B2b) The competitor uses their fingers to touch the elevated sensor surfaces of the timer. The competitor's palms must be facing down, and located on the side of the timer that is closer to them. Penalty: time penalty (+2 seconds).
B2c) The competitor must have no physical contact with the referense puzzle before the start of the attempt. Penalty: time penalty (+2 seconds).
B2d) The competitor starts the attempt by removing their hands from the timer, thus starting the timer. (This also starts the solve.)
B2d1) The competitor removes the cover from the referense puzzle after starting the timer.

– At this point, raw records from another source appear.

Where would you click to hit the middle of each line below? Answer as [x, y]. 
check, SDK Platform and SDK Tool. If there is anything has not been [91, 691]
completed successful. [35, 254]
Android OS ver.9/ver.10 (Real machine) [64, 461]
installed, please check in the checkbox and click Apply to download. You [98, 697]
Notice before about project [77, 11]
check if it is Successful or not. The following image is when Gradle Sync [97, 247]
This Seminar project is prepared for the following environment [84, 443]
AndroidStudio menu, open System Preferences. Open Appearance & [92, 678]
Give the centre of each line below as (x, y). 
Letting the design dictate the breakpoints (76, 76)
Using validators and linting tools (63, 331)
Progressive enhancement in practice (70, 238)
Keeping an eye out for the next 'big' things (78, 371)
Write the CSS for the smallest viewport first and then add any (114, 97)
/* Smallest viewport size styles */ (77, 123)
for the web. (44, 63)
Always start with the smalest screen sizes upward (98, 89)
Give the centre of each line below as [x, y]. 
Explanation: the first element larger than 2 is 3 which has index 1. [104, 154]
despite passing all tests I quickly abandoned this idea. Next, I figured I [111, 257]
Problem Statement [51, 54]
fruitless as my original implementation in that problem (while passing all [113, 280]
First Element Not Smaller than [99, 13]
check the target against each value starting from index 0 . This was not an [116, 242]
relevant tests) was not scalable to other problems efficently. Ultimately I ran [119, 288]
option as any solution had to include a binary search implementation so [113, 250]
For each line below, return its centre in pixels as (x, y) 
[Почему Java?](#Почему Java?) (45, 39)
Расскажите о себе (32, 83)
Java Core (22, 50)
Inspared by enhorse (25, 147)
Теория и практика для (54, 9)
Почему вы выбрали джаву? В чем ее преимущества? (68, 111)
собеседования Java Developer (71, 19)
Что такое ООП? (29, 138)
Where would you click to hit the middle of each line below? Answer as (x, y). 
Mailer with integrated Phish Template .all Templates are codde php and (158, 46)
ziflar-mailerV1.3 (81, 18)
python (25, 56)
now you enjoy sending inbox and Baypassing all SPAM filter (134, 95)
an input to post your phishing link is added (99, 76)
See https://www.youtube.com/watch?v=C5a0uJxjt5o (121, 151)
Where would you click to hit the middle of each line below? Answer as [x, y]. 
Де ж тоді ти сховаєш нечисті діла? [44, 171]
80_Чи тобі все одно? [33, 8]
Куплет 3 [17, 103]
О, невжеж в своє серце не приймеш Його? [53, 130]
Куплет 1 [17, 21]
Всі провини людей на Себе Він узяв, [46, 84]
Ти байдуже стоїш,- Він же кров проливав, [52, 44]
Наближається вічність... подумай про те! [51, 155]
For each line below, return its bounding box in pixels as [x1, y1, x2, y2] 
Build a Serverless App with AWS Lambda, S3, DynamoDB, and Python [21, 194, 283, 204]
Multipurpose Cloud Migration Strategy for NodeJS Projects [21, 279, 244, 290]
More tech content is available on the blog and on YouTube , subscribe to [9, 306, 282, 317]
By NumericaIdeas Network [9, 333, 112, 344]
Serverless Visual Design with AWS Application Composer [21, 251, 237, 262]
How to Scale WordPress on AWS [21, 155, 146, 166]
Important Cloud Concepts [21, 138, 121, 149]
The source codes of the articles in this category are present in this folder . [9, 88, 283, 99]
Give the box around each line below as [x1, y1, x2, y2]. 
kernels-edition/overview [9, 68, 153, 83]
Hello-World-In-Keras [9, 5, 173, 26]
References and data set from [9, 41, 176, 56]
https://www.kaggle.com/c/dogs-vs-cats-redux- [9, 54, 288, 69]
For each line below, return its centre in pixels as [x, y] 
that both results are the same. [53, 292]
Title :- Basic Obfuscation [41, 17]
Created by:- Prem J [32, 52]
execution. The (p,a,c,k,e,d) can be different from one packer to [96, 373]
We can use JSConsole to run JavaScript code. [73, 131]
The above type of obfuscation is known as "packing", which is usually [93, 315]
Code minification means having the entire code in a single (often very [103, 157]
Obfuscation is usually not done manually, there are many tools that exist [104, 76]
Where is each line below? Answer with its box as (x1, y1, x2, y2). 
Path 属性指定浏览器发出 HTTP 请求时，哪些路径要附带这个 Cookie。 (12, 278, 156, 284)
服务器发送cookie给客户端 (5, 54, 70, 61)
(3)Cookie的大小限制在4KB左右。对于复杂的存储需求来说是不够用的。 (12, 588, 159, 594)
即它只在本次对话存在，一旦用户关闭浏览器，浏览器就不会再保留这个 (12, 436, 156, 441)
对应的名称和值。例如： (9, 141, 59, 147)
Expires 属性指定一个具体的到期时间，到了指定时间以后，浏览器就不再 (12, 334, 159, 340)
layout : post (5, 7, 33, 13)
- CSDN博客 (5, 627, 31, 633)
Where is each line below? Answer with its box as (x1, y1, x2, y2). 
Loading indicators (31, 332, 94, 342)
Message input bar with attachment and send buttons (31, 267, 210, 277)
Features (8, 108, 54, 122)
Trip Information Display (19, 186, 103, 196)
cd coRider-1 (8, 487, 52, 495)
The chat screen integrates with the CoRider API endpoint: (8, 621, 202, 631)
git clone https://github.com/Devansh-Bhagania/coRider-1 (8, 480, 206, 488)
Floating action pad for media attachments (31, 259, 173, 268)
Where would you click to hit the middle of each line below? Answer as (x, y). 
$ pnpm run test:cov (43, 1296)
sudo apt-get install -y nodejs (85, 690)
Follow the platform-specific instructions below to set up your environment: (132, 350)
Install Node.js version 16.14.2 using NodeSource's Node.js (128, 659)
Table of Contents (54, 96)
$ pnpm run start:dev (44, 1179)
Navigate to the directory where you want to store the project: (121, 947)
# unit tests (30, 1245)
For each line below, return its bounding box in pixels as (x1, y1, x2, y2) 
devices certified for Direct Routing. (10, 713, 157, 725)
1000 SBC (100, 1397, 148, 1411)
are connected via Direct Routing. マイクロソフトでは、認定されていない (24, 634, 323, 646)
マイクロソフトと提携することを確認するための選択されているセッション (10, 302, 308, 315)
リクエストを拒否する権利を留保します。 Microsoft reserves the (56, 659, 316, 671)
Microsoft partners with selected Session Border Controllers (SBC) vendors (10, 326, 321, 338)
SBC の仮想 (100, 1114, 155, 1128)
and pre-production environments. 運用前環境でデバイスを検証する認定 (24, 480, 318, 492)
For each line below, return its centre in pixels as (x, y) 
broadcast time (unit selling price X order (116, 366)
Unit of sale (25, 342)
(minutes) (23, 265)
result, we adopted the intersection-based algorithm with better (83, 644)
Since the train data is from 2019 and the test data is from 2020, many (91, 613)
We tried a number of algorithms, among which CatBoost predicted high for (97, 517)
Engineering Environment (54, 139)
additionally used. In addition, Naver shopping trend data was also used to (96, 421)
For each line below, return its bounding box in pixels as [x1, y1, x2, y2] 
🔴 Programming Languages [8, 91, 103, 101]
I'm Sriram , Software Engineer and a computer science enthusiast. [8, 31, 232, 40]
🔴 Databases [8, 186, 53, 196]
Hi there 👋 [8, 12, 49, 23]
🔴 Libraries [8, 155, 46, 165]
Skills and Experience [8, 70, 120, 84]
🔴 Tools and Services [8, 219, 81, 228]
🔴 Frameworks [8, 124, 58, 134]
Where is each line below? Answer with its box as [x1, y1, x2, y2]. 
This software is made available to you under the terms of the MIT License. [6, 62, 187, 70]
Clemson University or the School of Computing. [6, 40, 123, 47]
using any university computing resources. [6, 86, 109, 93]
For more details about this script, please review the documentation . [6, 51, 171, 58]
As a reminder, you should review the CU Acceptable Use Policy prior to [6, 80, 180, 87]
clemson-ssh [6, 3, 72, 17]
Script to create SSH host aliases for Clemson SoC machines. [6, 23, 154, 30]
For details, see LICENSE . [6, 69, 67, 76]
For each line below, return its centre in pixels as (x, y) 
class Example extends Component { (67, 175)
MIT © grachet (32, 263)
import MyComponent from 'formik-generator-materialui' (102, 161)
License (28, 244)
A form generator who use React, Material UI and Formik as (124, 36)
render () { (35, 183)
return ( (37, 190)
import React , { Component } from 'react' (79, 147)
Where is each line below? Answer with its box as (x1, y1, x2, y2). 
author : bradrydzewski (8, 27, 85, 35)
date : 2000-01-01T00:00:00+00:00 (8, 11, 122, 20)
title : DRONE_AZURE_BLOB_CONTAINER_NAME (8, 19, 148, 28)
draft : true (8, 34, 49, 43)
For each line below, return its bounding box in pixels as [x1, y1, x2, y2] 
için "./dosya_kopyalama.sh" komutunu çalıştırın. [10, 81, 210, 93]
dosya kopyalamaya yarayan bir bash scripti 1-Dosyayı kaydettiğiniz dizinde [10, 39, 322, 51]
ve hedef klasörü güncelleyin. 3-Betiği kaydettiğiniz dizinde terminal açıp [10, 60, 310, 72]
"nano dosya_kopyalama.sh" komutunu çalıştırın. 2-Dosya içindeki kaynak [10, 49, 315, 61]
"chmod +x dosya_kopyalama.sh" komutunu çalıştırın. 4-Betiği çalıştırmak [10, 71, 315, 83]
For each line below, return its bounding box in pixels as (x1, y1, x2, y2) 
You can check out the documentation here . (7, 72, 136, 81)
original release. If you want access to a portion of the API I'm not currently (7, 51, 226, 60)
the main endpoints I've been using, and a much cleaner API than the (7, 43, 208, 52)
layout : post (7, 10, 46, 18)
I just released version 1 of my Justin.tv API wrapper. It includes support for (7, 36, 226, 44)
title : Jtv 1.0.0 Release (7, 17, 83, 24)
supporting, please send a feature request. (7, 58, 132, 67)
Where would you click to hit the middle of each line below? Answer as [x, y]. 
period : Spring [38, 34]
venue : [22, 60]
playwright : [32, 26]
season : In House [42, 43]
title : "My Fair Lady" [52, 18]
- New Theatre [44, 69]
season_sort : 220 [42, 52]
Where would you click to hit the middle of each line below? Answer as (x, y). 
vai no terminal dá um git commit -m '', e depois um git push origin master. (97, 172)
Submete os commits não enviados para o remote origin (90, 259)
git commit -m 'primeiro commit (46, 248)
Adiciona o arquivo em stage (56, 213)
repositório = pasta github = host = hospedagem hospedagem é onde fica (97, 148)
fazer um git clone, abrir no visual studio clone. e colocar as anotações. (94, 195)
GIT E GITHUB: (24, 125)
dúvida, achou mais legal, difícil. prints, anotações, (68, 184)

B2e) If a stopwatch is in use in addition to a Stackmat timer, the judge starts the stopwatch as soon as the competitor starts the solve.
B2f) If a stopwatch is in use as the only timer, the competitor places their hands on the table (instead of a Stackmat timer). After confirming that they are ready, the competitor starts the solve by lifting the cover. The judge starts the stopwatch as soon as the competitor starts the solve.

B3) Memorisation phase:
B3a) The competitor may pick up the referense puzzle during the memorisation phase.
B3b) The competitor must not make physical notes. Penalty: disqualification of the attempt (DNF).
B3c) The competitor must not apply moves to either puzzle during the memorisation phase. Penalty: disqualification of the attempt (DNF).

B4) Duplication phase:
B4a) The competitor recovers the refrense cube to start the duplication phase.
B4b) The competitor must not apply moves to the duplication puzzle before they have fully covered the referense puzzle. Penalty: disqualification of the attempt (DNF).
B4c) The judge must ensure that the referense puzzle remains covered during duplicatgion.
B4d) The competitor must not look at the referense puzzle at any point during the duplication phase. Penalty: disqualification of the attempt (DNF).
B4e) Until the competitor applies the first move to the duplication puzzle, they may remove the cover from the referense cube to return to the memorisation phase.

B5) Stopping the solve:
B5a) When using the Stackmat timer, the competitor stops the solve by releasing the puzzle and then stopping the timer.
B5b) When using a stopwatch, the competitor stops the solve by placing the puzzle back onto the surface and notifying the judge that they are stopping the solve. At that moment, the judge stops the timer.
B5c) If the competitor is not touching the puzzle, they may remove the cover of the referense cube before they stop the timer. They must not touch the duplication puzzle until the end of the attempt. Penalty for touching the puzzle: disqualification of the attempt (DNF)

To duplicate a cube, it is simply done by "playing" the memorised sequence into the solved cube in reverse order. As I fail solves after minutes of memorization effort, I find this is helpful to give me some practice on the method also.


----------



## Rcuber123 (Feb 13, 2017)

Or u could just do match the scramble


----------



## pinser (Feb 15, 2017)

Rcuber123 said:


> Or u could just do match the scramble


Yeah it's basically BLD match the scramble.
Btw it's "reference" not "referense"


----------